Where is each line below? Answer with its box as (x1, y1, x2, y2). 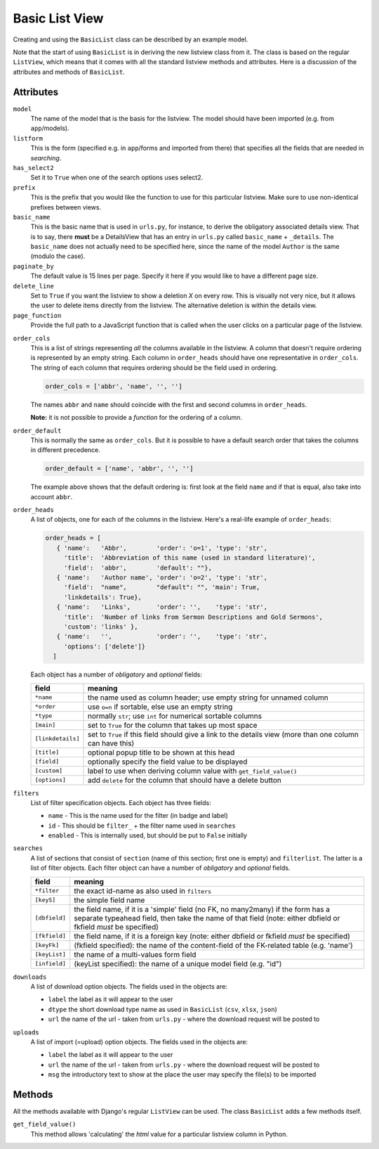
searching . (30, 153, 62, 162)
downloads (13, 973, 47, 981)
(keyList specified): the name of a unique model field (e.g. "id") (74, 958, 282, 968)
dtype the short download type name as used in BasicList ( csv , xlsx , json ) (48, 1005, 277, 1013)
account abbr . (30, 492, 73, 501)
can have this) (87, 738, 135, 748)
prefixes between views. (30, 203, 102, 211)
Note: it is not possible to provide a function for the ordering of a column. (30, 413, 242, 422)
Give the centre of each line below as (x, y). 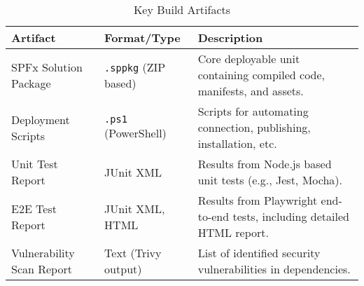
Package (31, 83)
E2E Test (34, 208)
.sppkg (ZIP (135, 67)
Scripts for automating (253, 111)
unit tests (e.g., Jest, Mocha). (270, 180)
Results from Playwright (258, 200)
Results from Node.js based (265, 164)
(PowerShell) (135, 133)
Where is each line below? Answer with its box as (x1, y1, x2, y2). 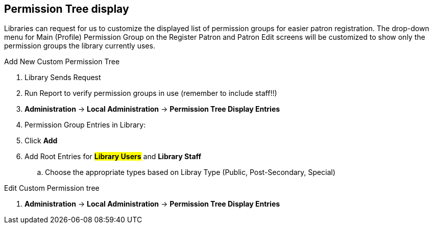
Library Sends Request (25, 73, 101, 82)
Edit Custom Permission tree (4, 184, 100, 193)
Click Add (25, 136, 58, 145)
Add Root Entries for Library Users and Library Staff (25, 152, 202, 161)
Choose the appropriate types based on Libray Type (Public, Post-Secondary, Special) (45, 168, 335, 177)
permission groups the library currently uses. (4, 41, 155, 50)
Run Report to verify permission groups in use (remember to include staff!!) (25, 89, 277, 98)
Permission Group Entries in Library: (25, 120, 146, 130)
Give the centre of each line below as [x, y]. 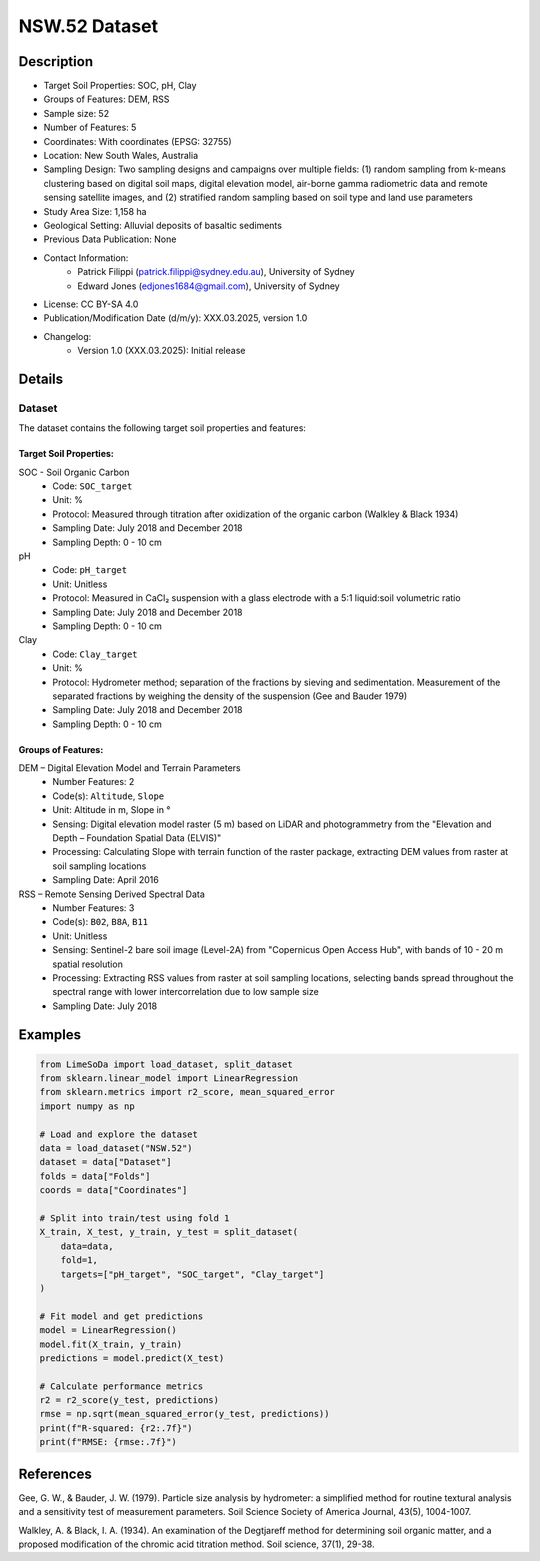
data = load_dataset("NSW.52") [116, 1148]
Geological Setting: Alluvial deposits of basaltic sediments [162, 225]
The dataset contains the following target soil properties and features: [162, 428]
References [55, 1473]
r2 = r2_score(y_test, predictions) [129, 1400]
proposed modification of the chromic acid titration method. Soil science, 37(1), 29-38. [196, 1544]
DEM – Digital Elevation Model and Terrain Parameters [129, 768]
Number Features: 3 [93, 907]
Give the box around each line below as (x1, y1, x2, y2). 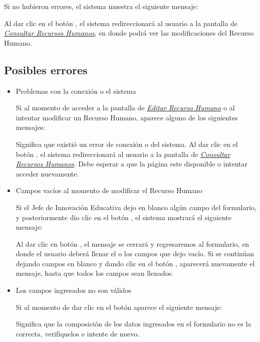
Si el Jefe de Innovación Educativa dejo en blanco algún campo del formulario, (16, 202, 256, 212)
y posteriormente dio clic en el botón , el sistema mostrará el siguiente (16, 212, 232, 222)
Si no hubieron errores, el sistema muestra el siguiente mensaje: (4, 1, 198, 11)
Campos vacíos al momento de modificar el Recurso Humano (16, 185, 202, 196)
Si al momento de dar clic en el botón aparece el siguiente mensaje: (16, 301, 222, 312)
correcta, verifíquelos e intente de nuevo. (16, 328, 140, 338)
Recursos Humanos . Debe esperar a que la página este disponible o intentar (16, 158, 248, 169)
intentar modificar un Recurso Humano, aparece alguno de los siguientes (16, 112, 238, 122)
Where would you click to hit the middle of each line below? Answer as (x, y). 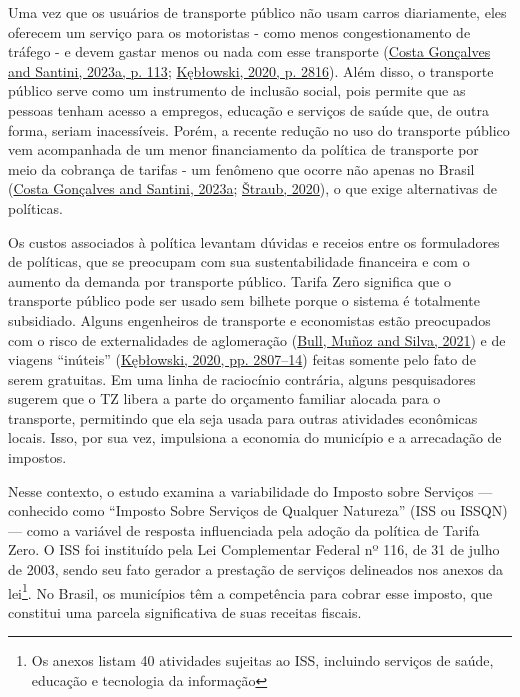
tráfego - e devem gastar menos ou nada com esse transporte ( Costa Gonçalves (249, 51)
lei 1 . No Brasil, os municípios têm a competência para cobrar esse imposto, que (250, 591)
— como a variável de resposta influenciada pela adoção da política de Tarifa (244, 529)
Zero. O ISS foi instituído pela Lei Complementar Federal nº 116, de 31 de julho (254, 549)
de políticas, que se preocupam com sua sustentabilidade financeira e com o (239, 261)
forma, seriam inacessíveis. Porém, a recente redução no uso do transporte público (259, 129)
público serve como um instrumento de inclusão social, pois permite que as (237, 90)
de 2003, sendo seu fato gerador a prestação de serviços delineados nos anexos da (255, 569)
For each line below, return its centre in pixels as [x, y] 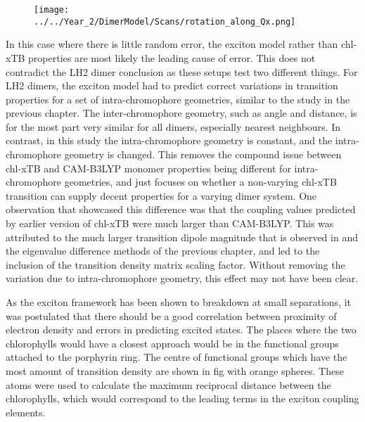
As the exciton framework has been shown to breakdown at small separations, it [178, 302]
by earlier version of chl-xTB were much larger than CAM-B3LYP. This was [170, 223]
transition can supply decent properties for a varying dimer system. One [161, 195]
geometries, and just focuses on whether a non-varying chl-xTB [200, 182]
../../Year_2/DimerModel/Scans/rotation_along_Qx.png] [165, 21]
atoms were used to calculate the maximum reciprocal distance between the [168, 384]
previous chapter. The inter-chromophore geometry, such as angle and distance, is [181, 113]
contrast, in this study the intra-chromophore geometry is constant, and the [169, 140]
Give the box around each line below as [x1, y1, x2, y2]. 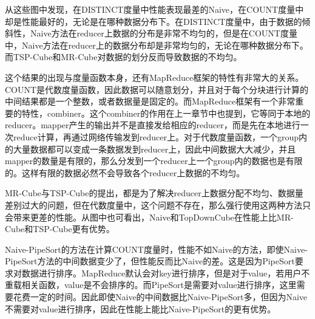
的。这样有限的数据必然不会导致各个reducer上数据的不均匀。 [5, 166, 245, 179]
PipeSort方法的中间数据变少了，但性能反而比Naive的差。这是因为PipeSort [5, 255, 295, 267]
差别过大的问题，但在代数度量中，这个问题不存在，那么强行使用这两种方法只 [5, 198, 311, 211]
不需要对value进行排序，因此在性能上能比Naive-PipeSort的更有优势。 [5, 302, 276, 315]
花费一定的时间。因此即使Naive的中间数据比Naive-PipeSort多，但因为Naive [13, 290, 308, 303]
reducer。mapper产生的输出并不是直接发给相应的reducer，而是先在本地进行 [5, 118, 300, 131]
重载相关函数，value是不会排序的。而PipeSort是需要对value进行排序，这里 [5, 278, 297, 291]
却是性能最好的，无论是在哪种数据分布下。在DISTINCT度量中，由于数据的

+===+

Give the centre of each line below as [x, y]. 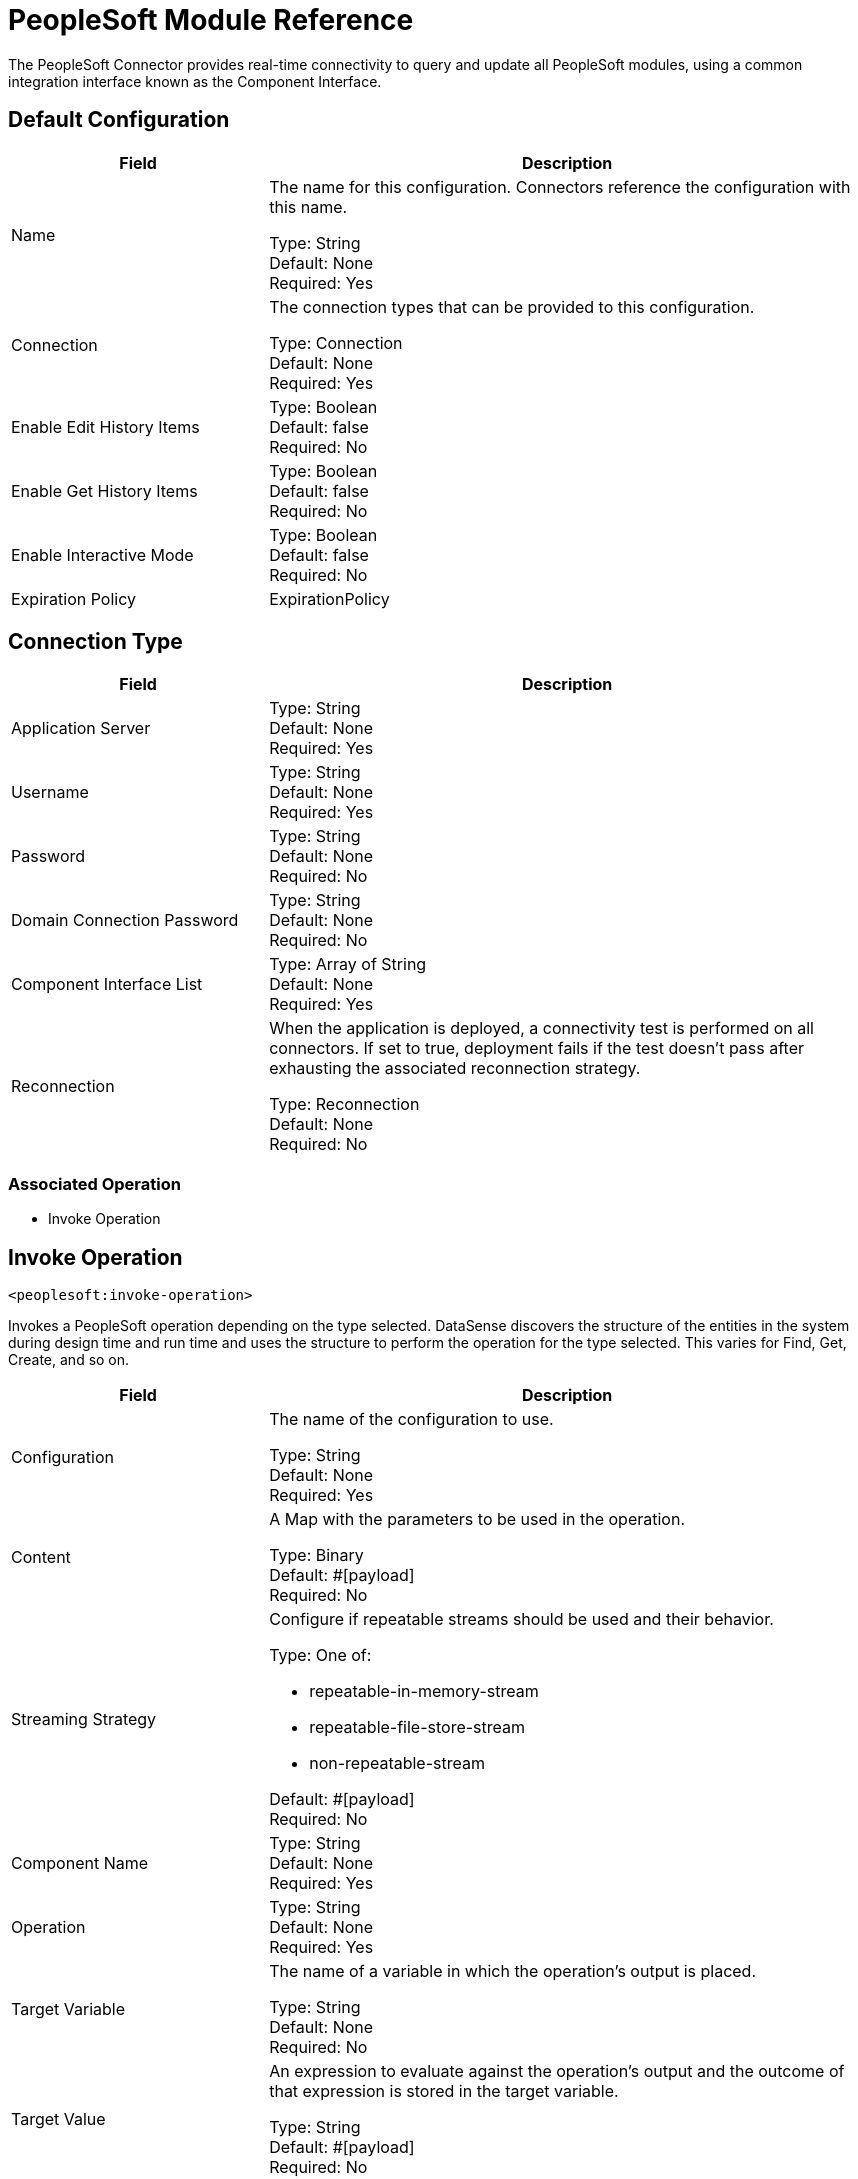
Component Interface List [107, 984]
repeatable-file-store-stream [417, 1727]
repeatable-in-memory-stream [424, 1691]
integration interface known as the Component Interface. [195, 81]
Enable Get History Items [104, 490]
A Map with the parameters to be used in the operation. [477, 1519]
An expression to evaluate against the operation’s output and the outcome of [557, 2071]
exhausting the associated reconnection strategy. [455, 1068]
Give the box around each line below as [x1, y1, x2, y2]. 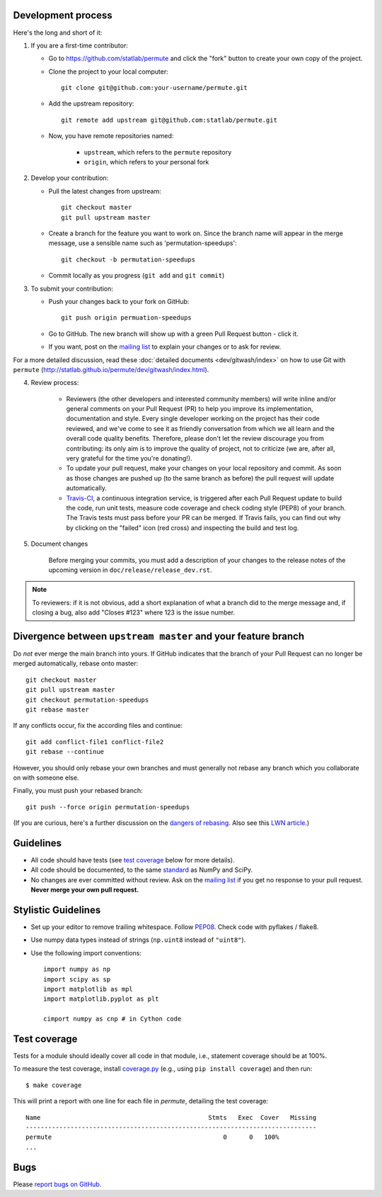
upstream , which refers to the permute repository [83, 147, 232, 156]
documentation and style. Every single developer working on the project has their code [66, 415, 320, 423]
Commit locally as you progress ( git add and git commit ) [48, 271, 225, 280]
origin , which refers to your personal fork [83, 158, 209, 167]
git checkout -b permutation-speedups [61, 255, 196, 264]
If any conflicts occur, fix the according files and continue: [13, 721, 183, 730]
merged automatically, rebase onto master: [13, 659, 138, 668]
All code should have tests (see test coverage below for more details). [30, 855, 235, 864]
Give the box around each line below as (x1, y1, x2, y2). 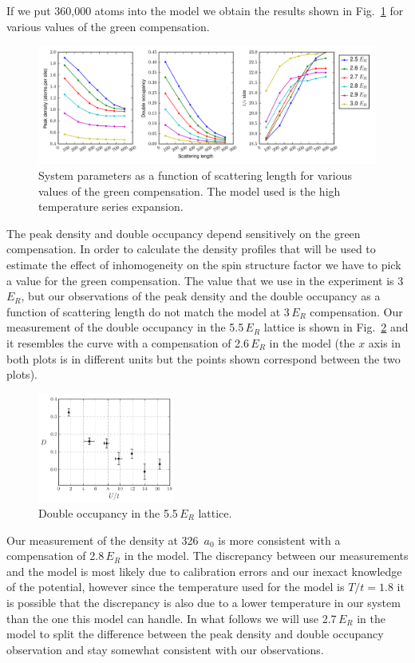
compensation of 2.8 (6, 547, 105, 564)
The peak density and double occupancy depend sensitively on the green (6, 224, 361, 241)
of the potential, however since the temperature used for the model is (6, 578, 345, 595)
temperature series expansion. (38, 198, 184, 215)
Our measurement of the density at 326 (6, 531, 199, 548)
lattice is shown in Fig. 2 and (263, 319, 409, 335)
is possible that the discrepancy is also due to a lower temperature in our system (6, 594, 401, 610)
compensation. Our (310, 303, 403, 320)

+===+

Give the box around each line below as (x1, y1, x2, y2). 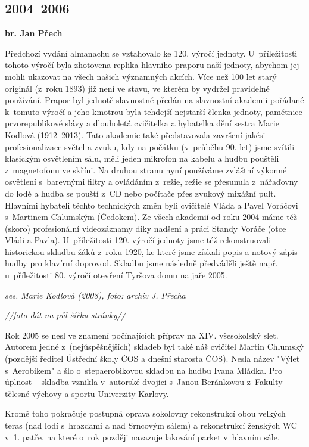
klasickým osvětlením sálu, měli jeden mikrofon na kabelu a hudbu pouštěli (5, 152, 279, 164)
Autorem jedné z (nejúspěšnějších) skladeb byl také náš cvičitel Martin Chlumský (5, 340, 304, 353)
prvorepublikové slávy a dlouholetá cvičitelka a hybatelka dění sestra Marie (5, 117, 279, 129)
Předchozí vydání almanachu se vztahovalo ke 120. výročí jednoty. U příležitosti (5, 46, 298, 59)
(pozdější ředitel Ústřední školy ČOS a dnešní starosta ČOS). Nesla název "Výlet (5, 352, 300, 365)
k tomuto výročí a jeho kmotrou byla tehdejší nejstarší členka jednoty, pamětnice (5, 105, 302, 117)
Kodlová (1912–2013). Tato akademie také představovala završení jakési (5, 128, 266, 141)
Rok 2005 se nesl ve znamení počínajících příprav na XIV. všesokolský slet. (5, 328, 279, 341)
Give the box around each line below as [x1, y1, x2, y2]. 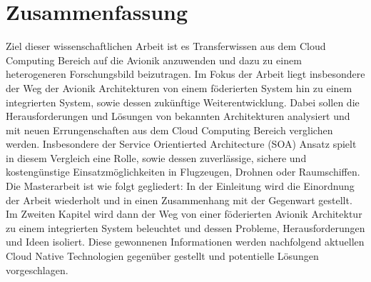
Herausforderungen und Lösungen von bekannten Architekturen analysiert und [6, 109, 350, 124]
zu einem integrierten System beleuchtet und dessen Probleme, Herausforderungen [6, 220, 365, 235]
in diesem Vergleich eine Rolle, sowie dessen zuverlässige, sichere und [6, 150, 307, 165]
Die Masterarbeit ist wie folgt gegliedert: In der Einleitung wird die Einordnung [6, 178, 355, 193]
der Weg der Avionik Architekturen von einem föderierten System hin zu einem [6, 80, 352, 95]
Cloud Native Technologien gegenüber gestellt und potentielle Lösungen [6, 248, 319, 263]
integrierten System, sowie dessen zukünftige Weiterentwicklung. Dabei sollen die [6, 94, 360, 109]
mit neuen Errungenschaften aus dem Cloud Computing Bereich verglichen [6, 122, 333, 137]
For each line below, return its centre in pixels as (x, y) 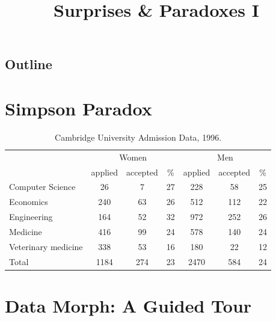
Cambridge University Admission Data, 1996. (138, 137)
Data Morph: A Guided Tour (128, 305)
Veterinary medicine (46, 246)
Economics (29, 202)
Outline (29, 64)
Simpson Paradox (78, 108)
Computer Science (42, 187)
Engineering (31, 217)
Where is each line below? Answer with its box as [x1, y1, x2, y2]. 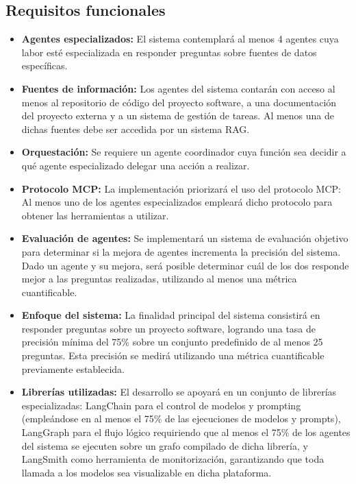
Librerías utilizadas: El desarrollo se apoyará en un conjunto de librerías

+===+

Exact copy, pictures excluded: every line above from the one containing "Cloud Native Technologien" to the one containing "Simpson Paradox (78, 108)", inclusive, and nothing more.

## Your response
Cloud Native Technologien gegenüber gestellt und potentielle Lösungen [6, 248, 319, 263]
integrierten System, sowie dessen zukünftige Weiterentwicklung. Dabei sollen die [6, 94, 360, 109]
mit neuen Errungenschaften aus dem Cloud Computing Bereich verglichen [6, 122, 333, 137]
For each line below, return its centre in pixels as (x, y) 
Cambridge University Admission Data, 1996. (138, 137)
Data Morph: A Guided Tour (128, 305)
Veterinary medicine (46, 246)
Economics (29, 202)
Outline (29, 64)
Simpson Paradox (78, 108)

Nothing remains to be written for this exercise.